=== What you have to do ===
Beginning with the line that includes "Bau- und Wohnungsgenossenschaft" and ending with the last line, print the records exactly, leaving every picture out.

Items from a dataset:
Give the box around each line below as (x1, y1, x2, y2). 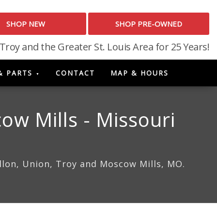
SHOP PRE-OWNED (115, 19, 182, 29)
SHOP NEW (6, 19, 45, 29)
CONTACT (56, 68, 95, 77)
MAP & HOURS (110, 68, 169, 77)
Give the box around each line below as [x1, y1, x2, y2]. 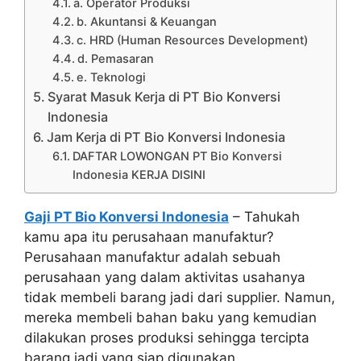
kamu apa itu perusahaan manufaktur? [24, 228, 274, 245]
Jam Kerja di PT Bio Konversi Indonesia [47, 128, 286, 145]
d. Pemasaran [77, 51, 155, 66]
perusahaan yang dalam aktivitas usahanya [24, 268, 305, 285]
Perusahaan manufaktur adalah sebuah [24, 248, 280, 265]
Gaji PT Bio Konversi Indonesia [24, 208, 229, 225]
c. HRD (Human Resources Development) [77, 32, 309, 48]
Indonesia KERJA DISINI [73, 167, 206, 182]
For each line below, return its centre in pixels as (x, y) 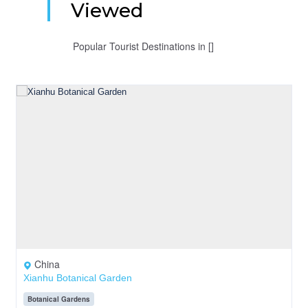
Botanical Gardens (59, 299)
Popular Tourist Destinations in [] (143, 46)
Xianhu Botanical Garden (78, 278)
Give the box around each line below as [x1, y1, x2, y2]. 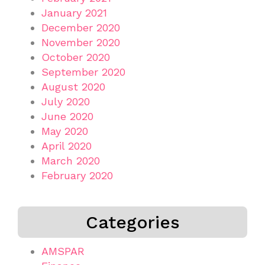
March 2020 [41, 154, 100, 167]
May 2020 [41, 124, 88, 137]
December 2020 [41, 21, 120, 34]
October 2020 [41, 50, 110, 63]
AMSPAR [41, 244, 85, 257]
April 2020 [41, 139, 92, 152]
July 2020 [41, 95, 90, 108]
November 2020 [41, 35, 120, 49]
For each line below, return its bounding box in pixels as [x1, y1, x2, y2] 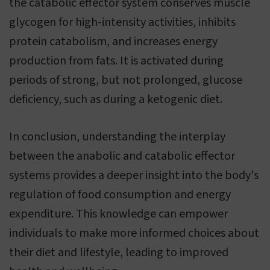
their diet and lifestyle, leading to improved [9, 244, 228, 262]
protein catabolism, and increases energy [9, 33, 218, 51]
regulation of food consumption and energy [9, 186, 231, 204]
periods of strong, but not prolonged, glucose [9, 72, 242, 89]
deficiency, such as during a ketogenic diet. [9, 91, 222, 108]
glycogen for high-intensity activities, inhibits [9, 14, 236, 31]
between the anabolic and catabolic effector [9, 148, 235, 165]
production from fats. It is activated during [9, 52, 224, 70]
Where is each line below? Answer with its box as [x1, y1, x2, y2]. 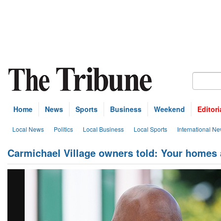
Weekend [154, 104, 185, 114]
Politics [54, 125, 73, 133]
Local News [12, 125, 44, 133]
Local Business [83, 125, 124, 133]
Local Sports [134, 125, 167, 133]
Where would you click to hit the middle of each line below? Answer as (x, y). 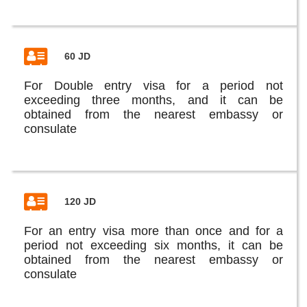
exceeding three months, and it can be (153, 100)
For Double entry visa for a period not (153, 85)
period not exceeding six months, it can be (153, 245)
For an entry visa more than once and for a (153, 231)
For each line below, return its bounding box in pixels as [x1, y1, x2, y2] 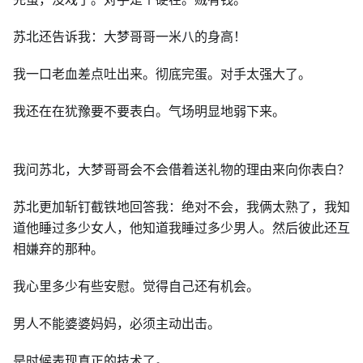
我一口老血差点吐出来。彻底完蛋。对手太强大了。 [13, 65, 311, 83]
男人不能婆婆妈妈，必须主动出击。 [13, 314, 220, 332]
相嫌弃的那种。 [13, 240, 104, 258]
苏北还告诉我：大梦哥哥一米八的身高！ [13, 28, 246, 45]
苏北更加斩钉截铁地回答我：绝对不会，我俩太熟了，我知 [13, 198, 350, 216]
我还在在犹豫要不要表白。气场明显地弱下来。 [13, 102, 285, 120]
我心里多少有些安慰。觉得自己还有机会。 [13, 277, 259, 295]
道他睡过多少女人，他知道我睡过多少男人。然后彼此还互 [13, 219, 350, 237]
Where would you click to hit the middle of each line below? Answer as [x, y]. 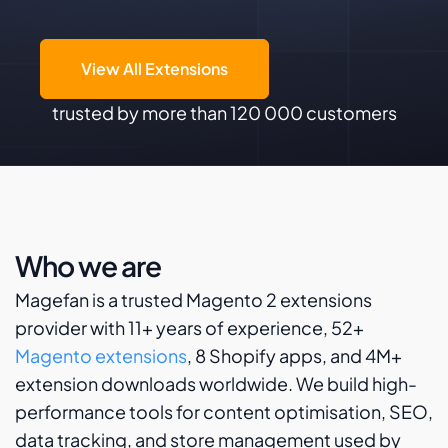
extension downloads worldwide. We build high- [216, 383]
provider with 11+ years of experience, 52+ [189, 327]
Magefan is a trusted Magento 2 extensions [193, 299]
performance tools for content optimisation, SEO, [224, 411]
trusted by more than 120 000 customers [224, 112]
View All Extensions [154, 68]
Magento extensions [101, 355]
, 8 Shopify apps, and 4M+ [294, 355]
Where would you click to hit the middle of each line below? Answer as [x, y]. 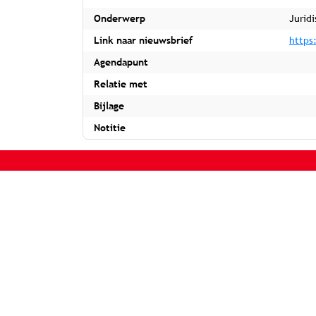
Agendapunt [121, 62]
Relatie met [121, 84]
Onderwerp [120, 18]
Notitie [110, 128]
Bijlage [109, 106]
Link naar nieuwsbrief [143, 40]
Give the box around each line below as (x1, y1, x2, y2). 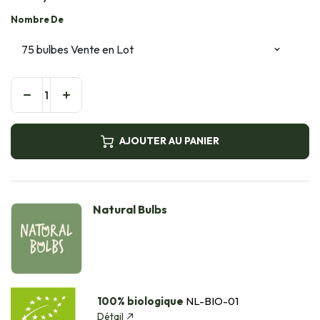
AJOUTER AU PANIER (119, 134, 219, 148)
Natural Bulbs (93, 201, 167, 216)
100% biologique (96, 294, 184, 308)
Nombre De (11, 13, 64, 25)
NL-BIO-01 (183, 294, 239, 308)
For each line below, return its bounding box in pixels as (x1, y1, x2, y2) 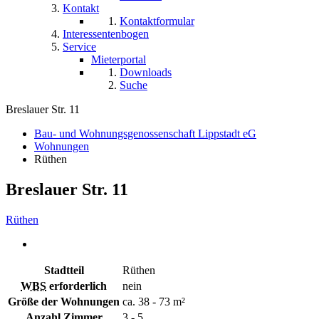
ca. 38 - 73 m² (122, 296, 185, 308)
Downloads (120, 66, 172, 79)
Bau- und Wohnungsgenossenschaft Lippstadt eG (34, 127, 256, 140)
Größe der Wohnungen (8, 296, 120, 308)
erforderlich (46, 280, 107, 293)
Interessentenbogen (63, 28, 149, 41)
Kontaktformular (120, 15, 194, 28)
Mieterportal (91, 53, 146, 66)
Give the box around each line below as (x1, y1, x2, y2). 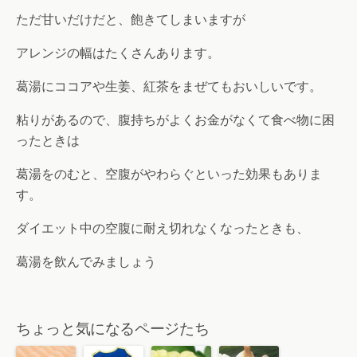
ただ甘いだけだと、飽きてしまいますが (16, 11, 245, 27)
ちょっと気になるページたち (16, 319, 210, 337)
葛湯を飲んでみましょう (16, 253, 156, 269)
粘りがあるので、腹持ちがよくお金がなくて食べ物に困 (16, 112, 335, 127)
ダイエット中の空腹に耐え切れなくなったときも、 (16, 220, 309, 236)
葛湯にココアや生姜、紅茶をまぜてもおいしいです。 (16, 78, 322, 94)
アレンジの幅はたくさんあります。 (16, 45, 220, 61)
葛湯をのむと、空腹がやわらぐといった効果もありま (16, 166, 322, 182)
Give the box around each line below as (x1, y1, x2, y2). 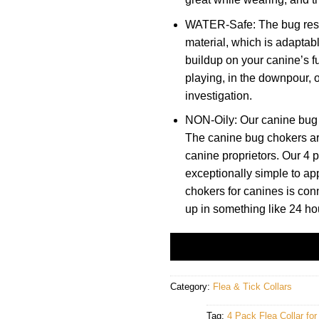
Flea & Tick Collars (213, 281, 292, 292)
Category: (170, 281, 213, 292)
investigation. (184, 89, 252, 102)
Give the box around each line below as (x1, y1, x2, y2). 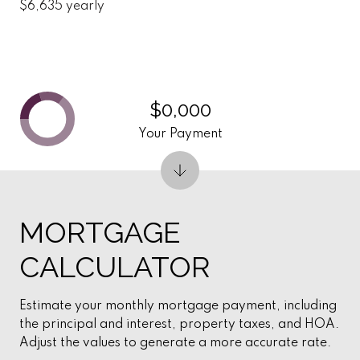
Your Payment (137, 127, 223, 141)
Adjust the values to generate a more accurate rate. (19, 336, 331, 350)
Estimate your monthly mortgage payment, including (19, 299, 337, 313)
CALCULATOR (19, 249, 210, 284)
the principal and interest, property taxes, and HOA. (19, 317, 339, 331)

=== Task result ===
Bau- und Wohnungsgenossenschaft Lippstadt eG (34, 127, 256, 140)
Größe der Wohnungen (8, 296, 120, 308)
erforderlich (46, 280, 107, 293)
Interessentenbogen (63, 28, 149, 41)
Kontaktformular (120, 15, 194, 28)
Mieterportal (91, 53, 146, 66)
Give the box around each line below as (x1, y1, x2, y2). 
ただ甘いだけだと、飽きてしまいますが (16, 11, 245, 27)
ちょっと気になるページたち (16, 319, 210, 337)
葛湯を飲んでみましょう (16, 253, 156, 269)
粘りがあるので、腹持ちがよくお金がなくて食べ物に困 (16, 112, 335, 127)
ダイエット中の空腹に耐え切れなくなったときも、 (16, 220, 309, 236)
葛湯にココアや生姜、紅茶をまぜてもおいしいです。 (16, 78, 322, 94)
アレンジの幅はたくさんあります。 (16, 45, 220, 61)
葛湯をのむと、空腹がやわらぐといった効果もありま (16, 166, 322, 182)
Give the box around each line below as (x1, y1, x2, y2). 
Flea & Tick Collars (213, 281, 292, 292)
Category: (170, 281, 213, 292)
investigation. (184, 89, 252, 102)
Give the box around each line below as (x1, y1, x2, y2). 
Your Payment (137, 127, 223, 141)
Adjust the values to generate a more accurate rate. (19, 336, 331, 350)
Estimate your monthly mortgage payment, including (19, 299, 337, 313)
CALCULATOR (19, 249, 210, 284)
the principal and interest, property taxes, and HOA. (19, 317, 339, 331)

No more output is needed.